To have everybody on the planet in their own homes, not able to see their friends, and collectively yearning for something – I think it’s very interesting for our species,” says the Australian actor Elizabeth Debicki, who is speaking to me in a slow, low voice over the phone from her house in Los Angeles. She has something of an other-worldly manner, part of what makes her so compelling on screen, and says she is in the garden, where she has “never spent so much time staring at lavender plants before. Brain restructuring itself.”
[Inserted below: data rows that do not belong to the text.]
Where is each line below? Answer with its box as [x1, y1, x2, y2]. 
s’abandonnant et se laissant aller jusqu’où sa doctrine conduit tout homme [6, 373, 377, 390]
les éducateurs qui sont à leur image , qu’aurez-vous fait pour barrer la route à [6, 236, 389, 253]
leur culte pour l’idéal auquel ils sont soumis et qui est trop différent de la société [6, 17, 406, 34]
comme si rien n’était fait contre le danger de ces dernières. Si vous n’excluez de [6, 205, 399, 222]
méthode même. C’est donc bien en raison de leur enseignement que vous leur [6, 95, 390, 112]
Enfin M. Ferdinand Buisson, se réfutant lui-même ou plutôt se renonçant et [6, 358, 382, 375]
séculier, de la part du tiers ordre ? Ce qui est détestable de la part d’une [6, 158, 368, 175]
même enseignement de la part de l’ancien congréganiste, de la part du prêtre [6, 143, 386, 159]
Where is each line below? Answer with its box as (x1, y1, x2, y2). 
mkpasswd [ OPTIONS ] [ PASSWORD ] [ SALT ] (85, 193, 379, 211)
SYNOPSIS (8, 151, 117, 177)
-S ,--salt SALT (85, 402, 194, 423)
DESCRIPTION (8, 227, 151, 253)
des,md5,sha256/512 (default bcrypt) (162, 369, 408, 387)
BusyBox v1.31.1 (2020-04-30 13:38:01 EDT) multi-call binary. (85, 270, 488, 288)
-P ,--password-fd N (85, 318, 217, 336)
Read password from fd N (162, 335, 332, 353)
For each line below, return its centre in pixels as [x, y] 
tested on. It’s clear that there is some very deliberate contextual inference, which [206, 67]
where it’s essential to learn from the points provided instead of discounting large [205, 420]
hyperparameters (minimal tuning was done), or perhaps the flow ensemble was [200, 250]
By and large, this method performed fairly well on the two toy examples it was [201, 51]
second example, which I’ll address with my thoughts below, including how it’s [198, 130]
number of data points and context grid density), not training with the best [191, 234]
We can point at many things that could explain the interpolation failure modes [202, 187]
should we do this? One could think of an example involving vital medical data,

It is the early part of lockdown, before America’s cases of coronavirus start making it the worst-hit country in the world, and we were supposed to be meeting in the flesh to discuss her new film, Tenet, the much-hyped thriller from Christopher Nolan, who made Dunkirk, Interstellar and various Batmans, and which also stars Robert Pattinson, Michael Caine and Kenneth Branagh. But it has been held back until August, when we might be able to watch the 3D World War Three spy thriller in cinemas.

Wild as the project sounds, the experience of shooting it was an unexpected kind of preparation for the isolation of lockdown, explains Debicki, because much of her time was spent “living in an apartment in Estonia for months, a hotel in Bulgaria, not seeing anyone from my real life. So maybe, in a funny way, I’ve been a little bit in training for this for a while. I’ve spoken to a few actor friends of mine about this – perhaps we already have coping mechanisms for being away from our lives.”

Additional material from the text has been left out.